Le “cas” Joyce permet à Lacan de se poser encore des questions pertinentes. Il postule tout d’abord pour l’Irlandais une interpénétration de réel et symbolique dans sa continuelle perception d’épiphanies et quelques épisodes de perte du corps, qu’il sent tomber par terre comme « une pelure » de fruit. Vu que l’anneau imaginaire reste libre, l’analyste se demande comment il est possible que l’écrivain n’ait jamais déchaîné. Joyce, imbu de mégalomanie, a prétendu être l’écrivain de « l’esprit incréé » de sa race, ainsi que le « Old Father », « Old Artificer », c’est-à-dire le proto-père de la grande Irlande. Pour ces cas non névrotiques, le nœud permet ce que nous avons déjà soutenu : le diagnostic de structure se flexibilise et ne devient pas une « armure infranchissable ». L’egosinthome de l’écrivain qui désirait que des spécialistes d’université lui consacrassent des heures d’études pendant trois cents ans, son sinthomadaquin, a dérouté beaucoup d’analystes qui ne se rendent pas compte que son nœud n’est pas borroméen, même s’il l’a empêché de déchaîner. Il a provoqué une sorte de petite bataille entre les tenants d’un parti et de l’autre. Est-ce que Joyce est psychotique ? Est-il peut-être névrotique ?

Nœud non borroméen à 4 avec ego correcteur

Quand Lacan conclut son séminaire R.S.I., il annonce qu’il continuera avec un autre qui s’appellera 4, 5, 6. Le congrès sur Joyce auquel il a été invité l’aura détourné de sa promesse. 

Nous croyons qu’il n’en est pas ainsi. Pour la nomination névrotique du quatrième borroméen, et pour l’egoïque du quatrième non borroméen il faut d’habitude une profession qui vienne à propos, sans laquelle nous ne saurions pas vivre, un partenaire d’importance capitale, et un lien social qui nous fournisse la caution dont j’ai déjà parlé. 4, 5, 6.

Une remarque clinique sur laquelle j’ai longuement réfléchi avec mes amis et collègues Alejandra Ruiz Lladó et Daniel Paola mérite à mon avis d’être soulignée. Le sinthome non borroméen spontané, comme il est postulé pour l’écrivain celte, ou comme ceux que nous observons autour de nous, est solide, n’a pas besoin de retouches et, en général, ne demande pas à être analysé. 
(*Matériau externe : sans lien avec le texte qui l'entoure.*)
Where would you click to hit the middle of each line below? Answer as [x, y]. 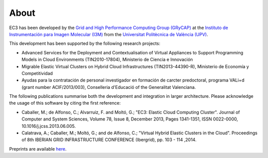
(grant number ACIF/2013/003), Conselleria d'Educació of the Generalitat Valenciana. [109, 87]
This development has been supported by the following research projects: [85, 43]
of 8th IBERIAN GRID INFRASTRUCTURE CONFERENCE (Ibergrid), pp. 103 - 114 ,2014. [109, 140]
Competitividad [37, 73]
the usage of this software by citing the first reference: [65, 103]
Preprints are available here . [38, 149]
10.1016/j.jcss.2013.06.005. [49, 126]
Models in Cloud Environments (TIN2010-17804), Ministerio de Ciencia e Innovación [107, 60]
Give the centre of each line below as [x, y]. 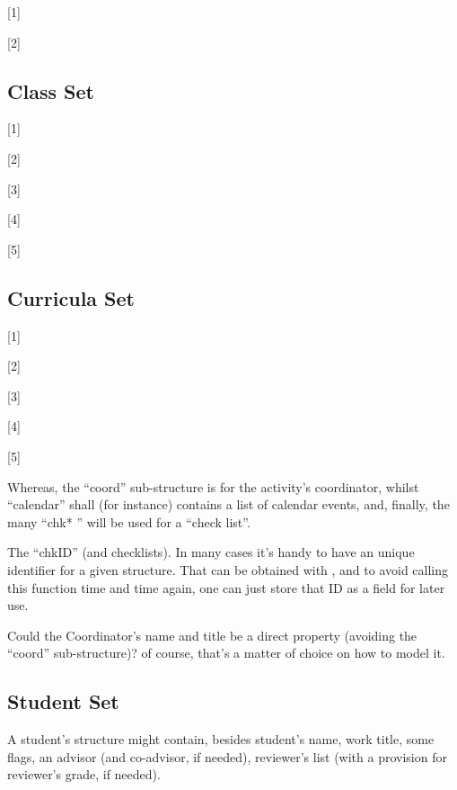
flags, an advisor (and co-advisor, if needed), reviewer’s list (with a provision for [227, 756]
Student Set [63, 701]
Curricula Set [71, 297]
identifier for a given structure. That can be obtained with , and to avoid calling [228, 569]
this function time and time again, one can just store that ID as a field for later [226, 587]
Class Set [51, 90]
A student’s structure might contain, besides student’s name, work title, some [221, 739]
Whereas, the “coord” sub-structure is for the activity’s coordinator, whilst [213, 486]
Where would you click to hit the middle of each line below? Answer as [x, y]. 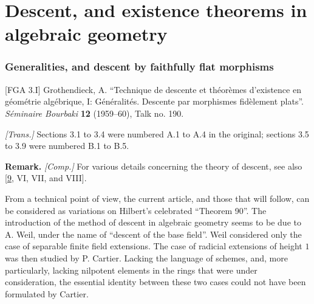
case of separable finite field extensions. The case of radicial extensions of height [154, 246]
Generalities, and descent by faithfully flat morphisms [139, 67]
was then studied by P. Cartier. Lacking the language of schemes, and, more [146, 257]
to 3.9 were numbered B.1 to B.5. [67, 146]
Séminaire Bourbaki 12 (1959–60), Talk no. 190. [94, 113]
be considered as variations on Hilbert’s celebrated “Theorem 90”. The [136, 210]
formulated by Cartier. [47, 293]
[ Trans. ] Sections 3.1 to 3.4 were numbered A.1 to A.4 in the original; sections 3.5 [157, 133]

En revanche, le quatrième nœud ardument construit par l’analyste et l’équipe de professionnels qui travaillent avec lui pour des patients en forclusion, surtout ceux qui ont déjà souffert des déchaînements, donne une mentalité fragile, qui a une certaine tendance à se défaire, laissant le sujet courir le risque d’une nouvelle crise. Cette nomination s’avère utile, mais tend à délier R.S.I., moment où le sujet est dépourvu de nœud mental. Il résulte de ceci que Lacan retourne sur son avis contre le mot « mentalité », qu’il adopte dans le but de définir ces tableaux (de n’importe quelle structure subjective) où aucune des trois consistances ne lâche.  Moment de catastrophe où l’une des cordes se délie, et le sujet cesse de disposer d’un nœud de soutien qui le fasse tenir debout face à lui-même et à sa communauté de lien social. 
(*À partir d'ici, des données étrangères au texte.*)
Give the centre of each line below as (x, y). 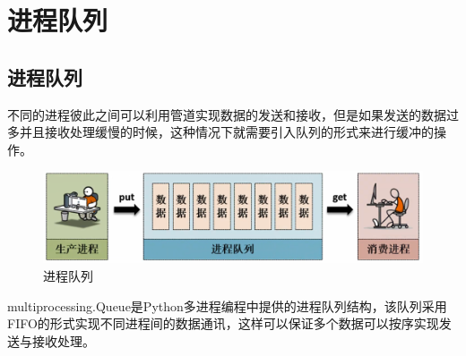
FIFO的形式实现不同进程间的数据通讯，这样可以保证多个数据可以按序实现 (223, 323)
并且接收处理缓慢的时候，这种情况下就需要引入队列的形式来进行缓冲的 (226, 132)
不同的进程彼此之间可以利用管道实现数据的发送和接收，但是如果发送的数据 (227, 114)
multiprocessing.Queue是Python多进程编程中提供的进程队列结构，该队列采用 (227, 305)
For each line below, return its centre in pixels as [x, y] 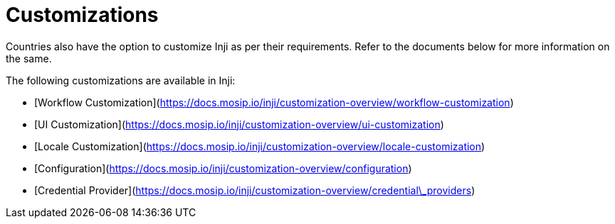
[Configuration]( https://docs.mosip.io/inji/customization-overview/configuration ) [223, 168]
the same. [29, 58]
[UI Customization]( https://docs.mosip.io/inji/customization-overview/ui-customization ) [239, 124]
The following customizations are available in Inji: [121, 80]

À plusieurs reprises, des collègues que j’apprécie, ainsi que quelques patients qui sont analystes, me demandent sans préambule « à quoi sert la topologie abstruse ? », « à quoi bon l’embrouillement des nœuds ? » Ce sont des questions tout à fait pertinentes.

Car, comme j’ai tenté de le montrer dans ce temps si bref, ils flexibilisent les diagnostics, lézardent les murs qui se dressent entre les trois structures sans effacer leurs différences et leurs textures. Cela vaut la peine de s’intéresser à cet outil noble, à ce soutien de la pensée d’une valeur clinique incalculable. Parce que disposer du nœud borroméen permet aussi de déduire que dans le borroméen peut se perdre, lors d’une de ces crises qui ne manquent jamais de se produire dans la vie, la disposition d’une des zones du nœud (celle de l’objet, ou celle d’une des jouissances), par l’effet de quelque circonstance qui ait produit un tiraillement des cordes.